[Items from a data source]
_ _ _

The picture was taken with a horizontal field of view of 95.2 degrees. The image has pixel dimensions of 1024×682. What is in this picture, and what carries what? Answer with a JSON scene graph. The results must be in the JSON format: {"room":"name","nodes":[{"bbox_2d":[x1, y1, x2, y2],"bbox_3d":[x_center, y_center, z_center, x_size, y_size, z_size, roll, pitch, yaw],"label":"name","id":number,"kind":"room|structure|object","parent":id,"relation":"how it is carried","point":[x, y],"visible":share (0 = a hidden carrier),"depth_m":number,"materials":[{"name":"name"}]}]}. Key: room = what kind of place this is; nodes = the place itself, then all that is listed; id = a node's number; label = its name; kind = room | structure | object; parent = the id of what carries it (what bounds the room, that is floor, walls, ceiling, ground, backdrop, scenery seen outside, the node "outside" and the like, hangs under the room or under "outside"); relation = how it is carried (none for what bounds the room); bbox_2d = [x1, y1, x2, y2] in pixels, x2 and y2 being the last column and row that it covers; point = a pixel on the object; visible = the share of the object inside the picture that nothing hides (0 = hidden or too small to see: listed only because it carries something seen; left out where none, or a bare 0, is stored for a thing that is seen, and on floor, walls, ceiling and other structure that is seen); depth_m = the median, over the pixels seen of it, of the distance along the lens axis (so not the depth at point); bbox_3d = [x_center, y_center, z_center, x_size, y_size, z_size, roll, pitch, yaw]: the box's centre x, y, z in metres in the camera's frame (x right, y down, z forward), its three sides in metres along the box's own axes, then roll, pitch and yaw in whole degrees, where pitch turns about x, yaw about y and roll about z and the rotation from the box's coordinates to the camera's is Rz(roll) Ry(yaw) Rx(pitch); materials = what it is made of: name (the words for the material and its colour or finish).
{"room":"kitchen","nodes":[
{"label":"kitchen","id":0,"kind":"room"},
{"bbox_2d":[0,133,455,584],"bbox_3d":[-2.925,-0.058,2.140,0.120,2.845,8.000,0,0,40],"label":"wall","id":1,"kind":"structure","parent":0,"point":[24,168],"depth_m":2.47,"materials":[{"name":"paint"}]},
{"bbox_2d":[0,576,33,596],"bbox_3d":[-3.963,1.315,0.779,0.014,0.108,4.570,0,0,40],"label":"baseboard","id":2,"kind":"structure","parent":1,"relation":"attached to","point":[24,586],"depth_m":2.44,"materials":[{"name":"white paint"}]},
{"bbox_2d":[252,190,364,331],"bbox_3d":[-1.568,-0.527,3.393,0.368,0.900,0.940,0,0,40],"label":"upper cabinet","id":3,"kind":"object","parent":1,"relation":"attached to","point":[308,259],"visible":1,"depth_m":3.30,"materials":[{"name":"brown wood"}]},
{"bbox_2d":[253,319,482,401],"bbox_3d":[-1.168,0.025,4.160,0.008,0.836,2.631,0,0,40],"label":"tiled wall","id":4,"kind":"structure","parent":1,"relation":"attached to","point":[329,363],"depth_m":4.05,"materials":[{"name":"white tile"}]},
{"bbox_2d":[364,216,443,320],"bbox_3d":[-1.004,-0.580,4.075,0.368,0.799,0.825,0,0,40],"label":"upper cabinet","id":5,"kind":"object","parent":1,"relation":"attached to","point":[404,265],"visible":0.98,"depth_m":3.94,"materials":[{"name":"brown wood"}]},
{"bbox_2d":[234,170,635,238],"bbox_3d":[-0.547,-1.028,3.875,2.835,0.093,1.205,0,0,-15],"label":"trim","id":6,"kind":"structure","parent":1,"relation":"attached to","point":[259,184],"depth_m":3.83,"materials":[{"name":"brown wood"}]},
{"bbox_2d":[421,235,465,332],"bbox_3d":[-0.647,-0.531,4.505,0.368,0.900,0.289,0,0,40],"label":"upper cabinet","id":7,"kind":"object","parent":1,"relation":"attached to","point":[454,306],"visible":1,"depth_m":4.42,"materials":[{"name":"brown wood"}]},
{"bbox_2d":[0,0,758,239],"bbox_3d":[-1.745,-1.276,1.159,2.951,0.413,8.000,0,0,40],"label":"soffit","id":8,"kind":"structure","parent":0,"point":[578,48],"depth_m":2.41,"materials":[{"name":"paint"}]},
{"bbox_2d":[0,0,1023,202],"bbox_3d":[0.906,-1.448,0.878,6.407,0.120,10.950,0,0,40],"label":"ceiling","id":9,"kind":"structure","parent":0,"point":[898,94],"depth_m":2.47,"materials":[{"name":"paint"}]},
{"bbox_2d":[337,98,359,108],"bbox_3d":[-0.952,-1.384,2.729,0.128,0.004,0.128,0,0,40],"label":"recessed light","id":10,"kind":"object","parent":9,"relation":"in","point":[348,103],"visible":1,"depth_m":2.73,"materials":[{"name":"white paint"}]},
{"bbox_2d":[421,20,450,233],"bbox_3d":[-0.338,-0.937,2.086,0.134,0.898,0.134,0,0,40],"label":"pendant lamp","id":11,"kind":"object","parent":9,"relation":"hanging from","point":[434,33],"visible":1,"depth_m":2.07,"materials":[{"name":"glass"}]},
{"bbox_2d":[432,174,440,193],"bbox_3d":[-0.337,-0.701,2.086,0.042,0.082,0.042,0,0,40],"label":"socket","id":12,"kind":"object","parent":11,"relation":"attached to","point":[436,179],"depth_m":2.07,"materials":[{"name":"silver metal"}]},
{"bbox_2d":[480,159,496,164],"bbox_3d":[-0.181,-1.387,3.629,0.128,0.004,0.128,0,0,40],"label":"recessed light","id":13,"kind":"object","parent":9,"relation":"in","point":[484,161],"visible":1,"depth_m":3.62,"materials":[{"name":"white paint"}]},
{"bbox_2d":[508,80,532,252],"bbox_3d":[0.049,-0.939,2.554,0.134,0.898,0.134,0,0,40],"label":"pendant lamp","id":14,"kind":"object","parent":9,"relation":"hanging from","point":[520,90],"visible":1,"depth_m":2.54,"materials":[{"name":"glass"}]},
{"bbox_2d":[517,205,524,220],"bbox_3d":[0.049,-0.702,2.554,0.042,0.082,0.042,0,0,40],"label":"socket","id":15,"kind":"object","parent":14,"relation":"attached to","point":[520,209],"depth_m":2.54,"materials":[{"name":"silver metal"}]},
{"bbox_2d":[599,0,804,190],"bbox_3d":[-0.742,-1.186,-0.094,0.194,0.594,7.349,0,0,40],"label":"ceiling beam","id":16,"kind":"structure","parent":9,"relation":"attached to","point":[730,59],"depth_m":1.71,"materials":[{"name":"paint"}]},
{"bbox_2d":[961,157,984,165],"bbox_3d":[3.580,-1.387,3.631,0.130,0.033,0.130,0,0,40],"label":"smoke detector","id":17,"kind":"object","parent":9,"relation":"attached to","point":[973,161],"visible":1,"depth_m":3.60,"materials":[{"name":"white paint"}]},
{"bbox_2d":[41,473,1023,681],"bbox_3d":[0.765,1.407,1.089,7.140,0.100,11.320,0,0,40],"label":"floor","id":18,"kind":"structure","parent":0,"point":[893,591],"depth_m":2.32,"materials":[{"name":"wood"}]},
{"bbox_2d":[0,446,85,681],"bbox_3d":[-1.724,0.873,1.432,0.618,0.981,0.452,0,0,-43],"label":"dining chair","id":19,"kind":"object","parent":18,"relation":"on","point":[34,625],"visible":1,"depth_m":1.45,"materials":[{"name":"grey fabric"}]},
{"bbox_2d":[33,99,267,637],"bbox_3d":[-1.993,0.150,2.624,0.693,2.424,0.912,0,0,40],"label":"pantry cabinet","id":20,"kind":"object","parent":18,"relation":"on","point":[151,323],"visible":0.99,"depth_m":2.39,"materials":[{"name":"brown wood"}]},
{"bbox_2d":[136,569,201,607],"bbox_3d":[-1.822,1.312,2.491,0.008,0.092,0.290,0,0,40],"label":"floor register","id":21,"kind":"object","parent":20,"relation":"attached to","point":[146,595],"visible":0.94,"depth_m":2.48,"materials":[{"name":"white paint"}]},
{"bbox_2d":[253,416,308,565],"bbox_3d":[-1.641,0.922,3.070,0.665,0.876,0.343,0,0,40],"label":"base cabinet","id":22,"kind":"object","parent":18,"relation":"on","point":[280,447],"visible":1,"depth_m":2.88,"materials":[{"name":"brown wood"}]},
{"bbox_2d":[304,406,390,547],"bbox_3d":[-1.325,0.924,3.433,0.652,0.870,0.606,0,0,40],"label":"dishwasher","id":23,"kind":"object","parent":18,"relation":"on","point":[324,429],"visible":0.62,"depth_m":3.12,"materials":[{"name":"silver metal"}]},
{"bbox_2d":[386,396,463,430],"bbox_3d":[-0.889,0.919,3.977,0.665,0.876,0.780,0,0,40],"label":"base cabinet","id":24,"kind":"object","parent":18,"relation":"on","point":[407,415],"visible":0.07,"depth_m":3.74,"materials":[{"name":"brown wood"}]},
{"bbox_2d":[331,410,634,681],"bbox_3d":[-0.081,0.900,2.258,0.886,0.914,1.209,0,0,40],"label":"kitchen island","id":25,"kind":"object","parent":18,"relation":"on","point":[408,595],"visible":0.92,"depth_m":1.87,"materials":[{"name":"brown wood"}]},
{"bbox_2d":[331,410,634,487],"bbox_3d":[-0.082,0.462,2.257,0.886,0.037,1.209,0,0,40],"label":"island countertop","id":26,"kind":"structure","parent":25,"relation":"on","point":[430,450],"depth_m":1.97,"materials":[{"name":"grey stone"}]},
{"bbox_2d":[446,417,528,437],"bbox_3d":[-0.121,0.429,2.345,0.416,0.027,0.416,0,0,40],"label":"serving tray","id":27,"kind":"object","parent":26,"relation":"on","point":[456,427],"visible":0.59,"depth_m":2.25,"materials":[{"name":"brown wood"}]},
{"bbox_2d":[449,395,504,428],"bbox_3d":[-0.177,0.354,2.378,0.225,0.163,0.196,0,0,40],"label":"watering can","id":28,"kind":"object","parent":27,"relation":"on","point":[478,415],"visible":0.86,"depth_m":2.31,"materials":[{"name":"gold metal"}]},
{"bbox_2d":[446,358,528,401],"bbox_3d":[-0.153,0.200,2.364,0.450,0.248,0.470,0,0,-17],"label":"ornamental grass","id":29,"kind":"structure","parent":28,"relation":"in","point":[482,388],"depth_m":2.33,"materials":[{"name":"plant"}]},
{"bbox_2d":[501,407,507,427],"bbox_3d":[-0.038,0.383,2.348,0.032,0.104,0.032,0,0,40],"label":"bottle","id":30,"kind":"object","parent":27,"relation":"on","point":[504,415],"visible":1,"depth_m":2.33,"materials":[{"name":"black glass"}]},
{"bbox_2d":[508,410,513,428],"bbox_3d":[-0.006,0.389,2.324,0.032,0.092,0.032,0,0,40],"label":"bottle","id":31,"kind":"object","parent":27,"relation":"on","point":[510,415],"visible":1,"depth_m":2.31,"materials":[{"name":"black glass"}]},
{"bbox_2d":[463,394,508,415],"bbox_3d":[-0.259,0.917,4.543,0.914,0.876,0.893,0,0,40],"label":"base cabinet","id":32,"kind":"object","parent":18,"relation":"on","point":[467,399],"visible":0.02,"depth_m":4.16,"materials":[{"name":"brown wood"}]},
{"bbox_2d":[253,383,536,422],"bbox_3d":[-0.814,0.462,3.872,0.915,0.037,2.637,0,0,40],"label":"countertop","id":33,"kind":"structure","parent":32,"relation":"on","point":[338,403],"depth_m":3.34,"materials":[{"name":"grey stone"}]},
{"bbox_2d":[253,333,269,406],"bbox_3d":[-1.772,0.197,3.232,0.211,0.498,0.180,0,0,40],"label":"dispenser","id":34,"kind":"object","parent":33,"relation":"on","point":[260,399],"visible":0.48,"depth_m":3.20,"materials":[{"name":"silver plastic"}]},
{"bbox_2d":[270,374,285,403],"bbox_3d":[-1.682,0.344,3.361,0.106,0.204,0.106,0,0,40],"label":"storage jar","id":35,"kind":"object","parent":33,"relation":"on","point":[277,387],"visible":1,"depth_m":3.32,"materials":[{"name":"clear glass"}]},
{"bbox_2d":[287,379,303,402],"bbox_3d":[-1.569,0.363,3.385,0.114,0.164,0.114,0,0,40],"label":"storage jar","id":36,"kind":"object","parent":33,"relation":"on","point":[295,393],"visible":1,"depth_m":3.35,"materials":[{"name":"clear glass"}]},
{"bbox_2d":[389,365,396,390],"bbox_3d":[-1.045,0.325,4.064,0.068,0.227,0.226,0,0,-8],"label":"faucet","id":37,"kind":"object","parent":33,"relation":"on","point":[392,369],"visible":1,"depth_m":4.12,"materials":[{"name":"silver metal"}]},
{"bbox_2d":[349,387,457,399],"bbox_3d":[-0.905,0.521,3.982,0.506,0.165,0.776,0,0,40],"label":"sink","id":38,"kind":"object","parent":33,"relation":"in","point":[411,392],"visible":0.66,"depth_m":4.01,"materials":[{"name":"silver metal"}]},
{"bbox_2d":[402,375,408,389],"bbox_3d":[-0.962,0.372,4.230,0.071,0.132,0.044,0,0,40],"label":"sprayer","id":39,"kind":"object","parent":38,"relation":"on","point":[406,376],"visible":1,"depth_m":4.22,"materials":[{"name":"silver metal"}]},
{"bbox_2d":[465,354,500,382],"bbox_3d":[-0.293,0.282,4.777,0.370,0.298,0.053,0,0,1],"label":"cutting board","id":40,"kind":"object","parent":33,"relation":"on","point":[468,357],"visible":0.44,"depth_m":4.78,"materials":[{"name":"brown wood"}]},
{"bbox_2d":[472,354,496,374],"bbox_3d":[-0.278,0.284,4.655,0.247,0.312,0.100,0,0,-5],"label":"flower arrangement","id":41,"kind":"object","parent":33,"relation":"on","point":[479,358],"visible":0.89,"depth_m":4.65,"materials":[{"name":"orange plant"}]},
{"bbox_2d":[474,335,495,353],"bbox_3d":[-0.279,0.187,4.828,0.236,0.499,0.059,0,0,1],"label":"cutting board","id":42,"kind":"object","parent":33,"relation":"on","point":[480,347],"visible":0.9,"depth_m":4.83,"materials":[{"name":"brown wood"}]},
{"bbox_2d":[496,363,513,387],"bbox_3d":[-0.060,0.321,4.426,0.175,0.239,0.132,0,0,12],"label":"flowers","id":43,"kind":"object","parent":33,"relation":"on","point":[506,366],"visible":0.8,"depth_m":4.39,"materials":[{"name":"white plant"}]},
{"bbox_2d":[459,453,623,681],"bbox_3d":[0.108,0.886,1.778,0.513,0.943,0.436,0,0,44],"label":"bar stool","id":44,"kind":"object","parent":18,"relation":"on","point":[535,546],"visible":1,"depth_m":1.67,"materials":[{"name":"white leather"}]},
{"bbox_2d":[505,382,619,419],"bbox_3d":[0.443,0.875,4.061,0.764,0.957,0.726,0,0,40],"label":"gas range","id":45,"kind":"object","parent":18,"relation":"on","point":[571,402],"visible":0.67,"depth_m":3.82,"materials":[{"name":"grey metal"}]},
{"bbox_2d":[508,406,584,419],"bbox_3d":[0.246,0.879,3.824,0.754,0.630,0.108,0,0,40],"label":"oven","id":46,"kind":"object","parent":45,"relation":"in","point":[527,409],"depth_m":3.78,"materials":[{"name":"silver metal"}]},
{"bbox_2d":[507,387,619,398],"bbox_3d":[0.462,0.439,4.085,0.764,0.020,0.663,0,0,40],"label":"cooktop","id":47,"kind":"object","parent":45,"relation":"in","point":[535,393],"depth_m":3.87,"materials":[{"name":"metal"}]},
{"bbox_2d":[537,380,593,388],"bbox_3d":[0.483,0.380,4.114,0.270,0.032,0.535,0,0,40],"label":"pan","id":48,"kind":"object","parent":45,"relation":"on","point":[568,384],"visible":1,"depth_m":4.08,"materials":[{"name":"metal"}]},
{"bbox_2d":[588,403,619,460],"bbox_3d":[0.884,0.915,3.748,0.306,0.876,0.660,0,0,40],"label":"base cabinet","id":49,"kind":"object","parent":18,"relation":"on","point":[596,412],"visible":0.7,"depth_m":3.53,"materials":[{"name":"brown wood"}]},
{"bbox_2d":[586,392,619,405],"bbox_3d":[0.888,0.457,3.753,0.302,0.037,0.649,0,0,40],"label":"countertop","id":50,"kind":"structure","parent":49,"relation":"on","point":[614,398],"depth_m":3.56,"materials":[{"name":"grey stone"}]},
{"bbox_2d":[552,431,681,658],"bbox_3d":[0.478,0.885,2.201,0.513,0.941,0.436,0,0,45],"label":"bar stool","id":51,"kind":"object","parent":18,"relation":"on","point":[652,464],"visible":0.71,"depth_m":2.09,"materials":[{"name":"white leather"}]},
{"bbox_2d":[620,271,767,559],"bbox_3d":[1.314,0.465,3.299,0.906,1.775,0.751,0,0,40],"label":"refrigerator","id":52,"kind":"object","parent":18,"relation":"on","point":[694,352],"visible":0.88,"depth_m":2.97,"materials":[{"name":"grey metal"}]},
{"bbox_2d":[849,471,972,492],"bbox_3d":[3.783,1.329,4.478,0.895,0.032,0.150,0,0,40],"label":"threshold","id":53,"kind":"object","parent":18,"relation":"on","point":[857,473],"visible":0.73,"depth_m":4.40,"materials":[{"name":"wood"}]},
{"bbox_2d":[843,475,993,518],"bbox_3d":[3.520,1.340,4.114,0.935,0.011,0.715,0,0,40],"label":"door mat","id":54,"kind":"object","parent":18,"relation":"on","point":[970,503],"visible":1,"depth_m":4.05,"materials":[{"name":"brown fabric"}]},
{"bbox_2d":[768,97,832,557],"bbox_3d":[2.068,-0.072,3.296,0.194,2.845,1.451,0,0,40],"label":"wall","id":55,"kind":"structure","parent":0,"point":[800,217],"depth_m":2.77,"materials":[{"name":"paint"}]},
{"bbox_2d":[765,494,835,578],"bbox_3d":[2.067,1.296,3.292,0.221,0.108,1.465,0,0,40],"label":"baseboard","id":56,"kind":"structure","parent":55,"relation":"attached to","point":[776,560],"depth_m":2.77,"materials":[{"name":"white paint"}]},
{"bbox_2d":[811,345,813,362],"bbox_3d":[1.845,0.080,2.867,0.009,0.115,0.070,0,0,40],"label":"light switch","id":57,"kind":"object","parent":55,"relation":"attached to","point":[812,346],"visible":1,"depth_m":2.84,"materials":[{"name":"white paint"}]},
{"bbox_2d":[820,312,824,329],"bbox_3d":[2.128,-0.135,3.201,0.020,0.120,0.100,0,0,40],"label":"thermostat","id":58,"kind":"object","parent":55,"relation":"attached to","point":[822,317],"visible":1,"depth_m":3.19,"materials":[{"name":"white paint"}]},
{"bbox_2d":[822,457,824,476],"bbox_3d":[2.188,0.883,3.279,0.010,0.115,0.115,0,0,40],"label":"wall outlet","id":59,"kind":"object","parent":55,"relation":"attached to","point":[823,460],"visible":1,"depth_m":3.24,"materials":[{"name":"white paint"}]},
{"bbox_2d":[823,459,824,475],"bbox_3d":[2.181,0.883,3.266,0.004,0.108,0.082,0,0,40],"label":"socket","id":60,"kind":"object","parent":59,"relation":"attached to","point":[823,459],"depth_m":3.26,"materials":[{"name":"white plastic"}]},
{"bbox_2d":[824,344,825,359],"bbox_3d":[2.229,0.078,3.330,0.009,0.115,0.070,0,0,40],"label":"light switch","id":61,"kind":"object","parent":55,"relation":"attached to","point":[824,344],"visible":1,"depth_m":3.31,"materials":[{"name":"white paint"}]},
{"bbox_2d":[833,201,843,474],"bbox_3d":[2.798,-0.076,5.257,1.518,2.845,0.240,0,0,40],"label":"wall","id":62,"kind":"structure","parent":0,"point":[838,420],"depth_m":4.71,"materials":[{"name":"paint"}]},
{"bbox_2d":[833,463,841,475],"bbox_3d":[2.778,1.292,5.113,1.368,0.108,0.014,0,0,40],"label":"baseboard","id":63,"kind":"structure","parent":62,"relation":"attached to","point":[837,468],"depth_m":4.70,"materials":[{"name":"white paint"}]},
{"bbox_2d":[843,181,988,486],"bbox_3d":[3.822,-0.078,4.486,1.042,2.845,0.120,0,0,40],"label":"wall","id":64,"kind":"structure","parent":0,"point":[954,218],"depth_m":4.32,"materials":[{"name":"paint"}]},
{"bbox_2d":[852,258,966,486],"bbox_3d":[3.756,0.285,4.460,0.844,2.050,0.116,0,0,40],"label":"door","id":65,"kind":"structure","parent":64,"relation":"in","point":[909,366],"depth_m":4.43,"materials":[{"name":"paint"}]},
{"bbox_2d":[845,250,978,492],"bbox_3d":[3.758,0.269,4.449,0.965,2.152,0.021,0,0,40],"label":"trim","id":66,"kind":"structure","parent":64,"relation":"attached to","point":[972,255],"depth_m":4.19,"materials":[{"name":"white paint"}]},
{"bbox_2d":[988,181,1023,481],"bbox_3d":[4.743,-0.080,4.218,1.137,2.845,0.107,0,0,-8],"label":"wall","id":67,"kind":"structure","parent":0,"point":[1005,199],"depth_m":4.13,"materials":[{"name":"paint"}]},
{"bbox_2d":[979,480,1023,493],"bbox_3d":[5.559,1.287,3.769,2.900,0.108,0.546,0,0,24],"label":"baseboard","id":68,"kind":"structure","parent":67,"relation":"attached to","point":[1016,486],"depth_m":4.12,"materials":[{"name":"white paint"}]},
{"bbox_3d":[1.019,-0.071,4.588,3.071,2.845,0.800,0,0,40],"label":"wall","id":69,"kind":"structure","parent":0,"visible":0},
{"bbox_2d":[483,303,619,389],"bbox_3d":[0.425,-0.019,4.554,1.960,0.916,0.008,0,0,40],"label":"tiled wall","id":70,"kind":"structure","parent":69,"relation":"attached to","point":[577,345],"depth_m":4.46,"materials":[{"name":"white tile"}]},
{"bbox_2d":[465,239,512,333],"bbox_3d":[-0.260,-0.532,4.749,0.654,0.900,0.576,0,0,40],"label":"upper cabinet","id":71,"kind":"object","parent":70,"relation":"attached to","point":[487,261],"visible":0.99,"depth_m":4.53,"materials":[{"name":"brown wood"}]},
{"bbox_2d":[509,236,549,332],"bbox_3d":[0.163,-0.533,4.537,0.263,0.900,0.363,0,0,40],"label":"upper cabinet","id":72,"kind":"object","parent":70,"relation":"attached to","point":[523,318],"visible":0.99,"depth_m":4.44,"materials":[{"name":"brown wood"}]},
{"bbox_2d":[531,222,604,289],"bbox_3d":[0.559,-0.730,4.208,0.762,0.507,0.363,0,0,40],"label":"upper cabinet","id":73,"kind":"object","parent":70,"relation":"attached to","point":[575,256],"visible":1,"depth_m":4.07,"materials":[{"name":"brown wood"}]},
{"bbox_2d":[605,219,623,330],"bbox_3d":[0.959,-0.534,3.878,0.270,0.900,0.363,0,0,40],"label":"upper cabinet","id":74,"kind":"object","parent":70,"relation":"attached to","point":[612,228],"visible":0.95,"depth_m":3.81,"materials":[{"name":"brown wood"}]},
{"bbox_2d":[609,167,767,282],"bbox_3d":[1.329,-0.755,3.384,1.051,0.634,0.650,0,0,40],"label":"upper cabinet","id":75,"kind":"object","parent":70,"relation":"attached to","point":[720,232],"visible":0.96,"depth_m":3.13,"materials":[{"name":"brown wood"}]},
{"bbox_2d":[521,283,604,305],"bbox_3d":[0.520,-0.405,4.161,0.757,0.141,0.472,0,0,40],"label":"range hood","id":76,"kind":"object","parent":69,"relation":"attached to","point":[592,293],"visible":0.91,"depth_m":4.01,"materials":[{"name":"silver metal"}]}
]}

_ _ _

__Your objective__. Reproduce each line of the data containing the word "hanging".

__Written response__.
{"bbox_2d":[421,20,450,233],"bbox_3d":[-0.338,-0.937,2.086,0.134,0.898,0.134,0,0,40],"label":"pendant lamp","id":11,"kind":"object","parent":9,"relation":"hanging from","point":[434,33],"visible":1,"depth_m":2.07,"materials":[{"name":"glass"}]},
{"bbox_2d":[508,80,532,252],"bbox_3d":[0.049,-0.939,2.554,0.134,0.898,0.134,0,0,40],"label":"pendant lamp","id":14,"kind":"object","parent":9,"relation":"hanging from","point":[520,90],"visible":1,"depth_m":2.54,"materials":[{"name":"glass"}]},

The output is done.